*What you are asked to do*
Can you print the data exactly and leave out each image?

*Saved entries*
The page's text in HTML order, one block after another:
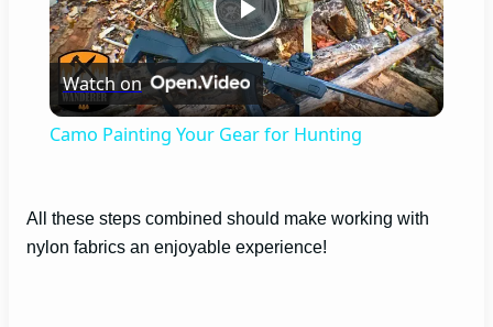
P
l
y
Watch on
Camo Painting Your Gear for Hunting
All these steps combined should make working with
nylon fabrics an enjoyable experience!
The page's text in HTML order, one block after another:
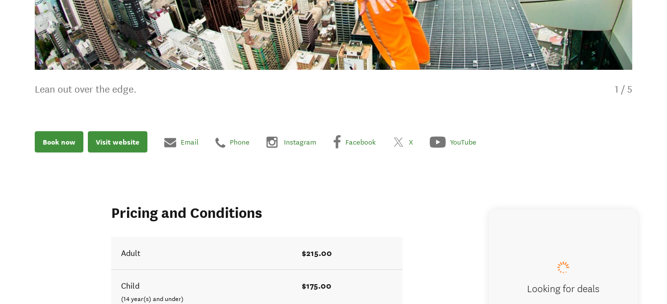
Lean out over the edge. 1 / 5
Book now Visit website Email Phone Instagram Facebook X YouTube
Pricing and Conditions
Adult $215.00
Child
(14 year(s) and under)
$175.00 Looking for deals
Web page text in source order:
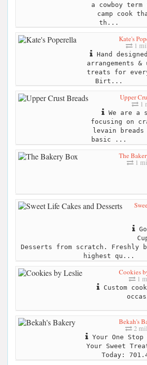
a cowboy
camp cook
th...
Kate's
1
Hand
arrangements &
treats for
Birt...
Upper
1
We are a
focusing on
levain
basic ...
The
1
Desserts from scratch. Freshly
highest qu...
Cookies
1
Custom
Bekah's
2
Your One
Your Sweet
Today:
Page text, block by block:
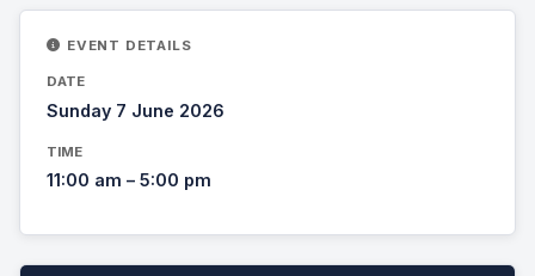
EVENT DETAILS
DATE
Sunday 7 June 2026
TIME
11:00 am – 5:00 pm
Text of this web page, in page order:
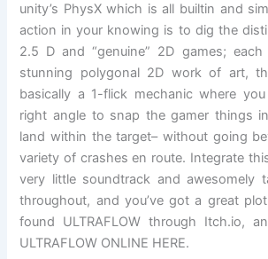
unity’s PhysX which is all builtin and
action in your knowing is to dig the
2.5 D and “genuine” 2D games;
stunning polygonal 2D work of art,
basically a 1-flick mechanic where
right angle to snap the gamer things
land within the target– without going
variety of crashes en route. Integrate
very little soundtrack and awesomely
throughout, and you’ve got a great
found ULTRAFLOW through Itch.io,
ULTRAFLOW ONLINE HERE.
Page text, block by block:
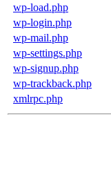
wp-load.php
wp-login.php
wp-mail.php
wp-settings.php
wp-signup.php
wp-trackback.php
xmlrpc.php
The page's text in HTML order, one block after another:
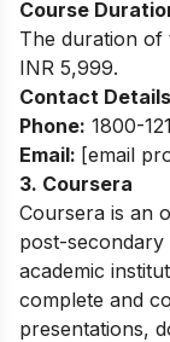
Course
The duration of
INR 5,999.
Contact Details
Phone: 1800-
Email: [email
3. Coursera
Coursera is an
post-
academic
complete and
presentations,
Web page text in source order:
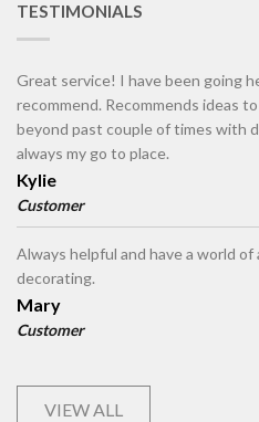
TESTIMONIALS
Great service! I have been going
recommend. Recommends ideas
beyond past couple of times with
always my go to place.
Kylie
Customer
Always helpful and have a world
decorating.
Mary
Customer
VIEW ALL
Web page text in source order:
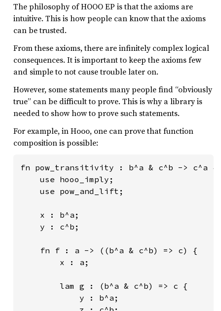
The philosophy of HOOO EP is that the axioms are
intuitive. This is how people can know that the axioms
can be trusted.
From these axioms, there are infinitely complex logical
consequences. It is important to keep the axioms few
and simple to not cause trouble later on.
However, some statements many people find “obviously
true” can be difficult to prove. This is why a library is
needed to show how to prove such statements.
For example, in Hooo, one can prove that function
composition is possible:
fn pow_transitivity : b^a & c^b -> c^a {
    use hooo_imply;
    use pow_and_lift;
    x : b^a;
    y : c^b;
    fn f : a -> ((b^a & c^b) => c) {
        x : a;
        lam g : (b^a & c^b) => c {
            y : b^a;
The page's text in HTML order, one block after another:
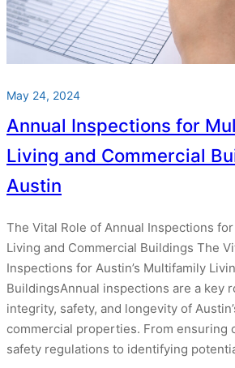
May 24, 2024
Annual Inspections for
Living and Commercial
Austin
The Vital Role of Annual Inspections
Living and Commercial Buildings The
Inspections for Austin’s Multifamily
BuildingsAnnual inspections are a key
integrity, safety, and longevity of
commercial properties. From ensuring
safety regulations to identifying
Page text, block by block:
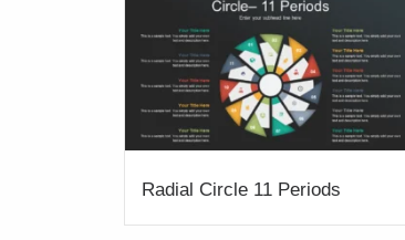
Radial Circle 11 Periods
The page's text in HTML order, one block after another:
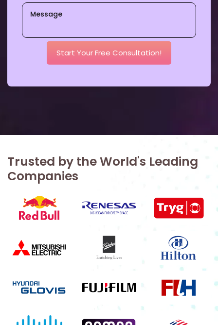
Start Your Free Consultation!
Trusted by the World's Leading
Companies
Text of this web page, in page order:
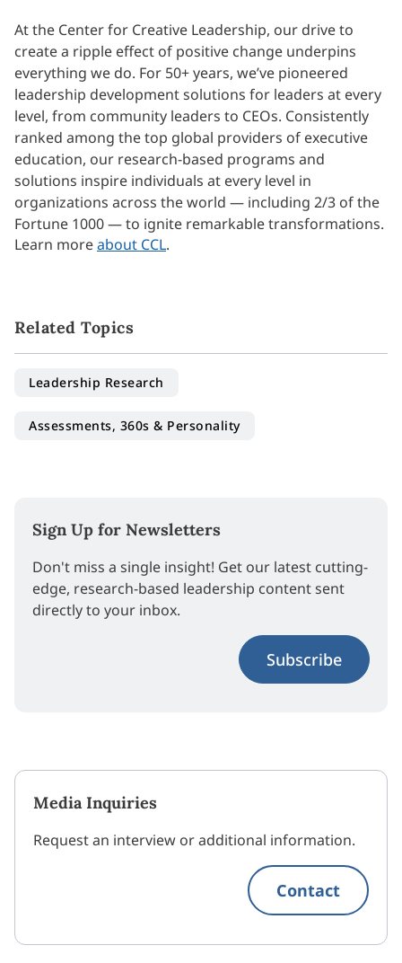
At the Center for Creative Leadership, our drive to
create a ripple effect of positive change underpins
everything we do. For 50+ years, we’ve pioneered
leadership development solutions for leaders at every
level, from community leaders to CEOs. Consistently
ranked among the top global providers of executive
education, our research-based programs and
solutions inspire individuals at every level in
organizations across the world — including 2/3 of the
Fortune 1000 — to ignite remarkable transformations.
Learn moreabout CCL.
Related Topics
Leadership Research
Assessments, 360s & Personality
Sign Up for Newsletters
Don't miss a single insight! Get our latest cutting-
edge, research-based leadership content sent
directly to your inbox.
Subscribe
Media Inquiries
Request an interview or additional information.
Contact
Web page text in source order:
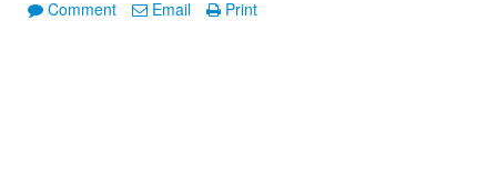
Comment Email Print
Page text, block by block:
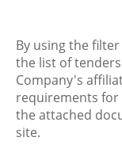
By using the
the list of
Company's
requirements
the attached
site.
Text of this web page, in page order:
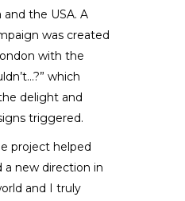
the USA. A
was created
with the
which
delight and
triggered.
project helped
new direction in
and I truly

*Written response*
The page's text in HTML order, one block after another:
P
l
y
Watch on
Camo Painting Your Gear for Hunting
All these steps combined should make working with
nylon fabrics an enjoyable experience!
The page's text in HTML order, one block after another:
Lean out over the edge. 1 / 5
Book now Visit website Email Phone Instagram Facebook X YouTube
Pricing and Conditions
Adult $215.00
Child
(14 year(s) and under)
$175.00 Looking for deals
Web page text in source order:
a cowboy
camp cook
th...
Kate's
1
Hand
arrangements &
treats for
Birt...
Upper
1
We are a
focusing on
levain
basic ...
The
1
Desserts from scratch. Freshly
highest qu...
Cookies
1
Custom
Bekah's
2
Your One
Your Sweet
Today:
Page text, block by block:
EVENT DETAILS
DATE
Sunday 7 June 2026
TIME
11:00 am – 5:00 pm
Text of this web page, in page order:
unity’s PhysX which is all builtin and
action in your knowing is to dig the
2.5 D and “genuine” 2D games;
stunning polygonal 2D work of art,
basically a 1-flick mechanic where
right angle to snap the gamer things
land within the target– without going
variety of crashes en route. Integrate
very little soundtrack and awesomely
throughout, and you’ve got a great
found ULTRAFLOW through Itch.io,
ULTRAFLOW ONLINE HERE.
Page text, block by block:
wp-load.php
wp-login.php
wp-mail.php
wp-settings.php
wp-signup.php
wp-trackback.php
xmlrpc.php
The page's text in HTML order, one block after another:
Course
The duration of
INR 5,999.
Contact Details
Phone: 1800-
Email: [email
3. Coursera
Coursera is an
post-
academic
complete and
presentations,
Web page text in source order:
TESTIMONIALS
Great service! I have been going
recommend. Recommends ideas
beyond past couple of times with
always my go to place.
Kylie
Customer
Always helpful and have a world
decorating.
Mary
Customer
VIEW ALL
Web page text in source order:
The philosophy of HOOO EP is that the axioms are
intuitive. This is how people can know that the axioms
can be trusted.
From these axioms, there are infinitely complex logical
consequences. It is important to keep the axioms few
and simple to not cause trouble later on.
However, some statements many people find “obviously
true” can be difficult to prove. This is why a library is
needed to show how to prove such statements.
For example, in Hooo, one can prove that function
composition is possible:
fn pow_transitivity : b^a & c^b -> c^a {
    use hooo_imply;
    use pow_and_lift;
    x : b^a;
    y : c^b;
    fn f : a -> ((b^a & c^b) => c) {
        x : a;
        lam g : (b^a & c^b) => c {
            y : b^a;
The page's text in HTML order, one block after another:
May 24, 2024
Annual Inspections for
Living and Commercial
Austin
The Vital Role of Annual Inspections
Living and Commercial Buildings The
Inspections for Austin’s Multifamily
BuildingsAnnual inspections are a key
integrity, safety, and longevity of
commercial properties. From ensuring
safety regulations to identifying
Page text, block by block:
Radial Circle 11 Periods
The page's text in HTML order, one block after another:
Start Your Free Consultation!
Trusted by the World's Leading
Companies
Text of this web page, in page order:
At the Center for Creative Leadership, our drive to
create a ripple effect of positive change underpins
everything we do. For 50+ years, we’ve pioneered
leadership development solutions for leaders at every
level, from community leaders to CEOs. Consistently
ranked among the top global providers of executive
education, our research-based programs and
solutions inspire individuals at every level in
organizations across the world — including 2/3 of the
Fortune 1000 — to ignite remarkable transformations.
Learn moreabout CCL.
Related Topics
Leadership Research
Assessments, 360s & Personality
Sign Up for Newsletters
Don't miss a single insight! Get our latest cutting-
edge, research-based leadership content sent
directly to your inbox.
Subscribe
Media Inquiries
Request an interview or additional information.
Contact
Web page text in source order:
Comment Email Print
Page text, block by block:
By using the
the list of
Company's
requirements
the attached
site.
Text of this web page, in page order:
the USA. A
was created
with the
which
delight and
triggered.
project helped
new direction in
and I truly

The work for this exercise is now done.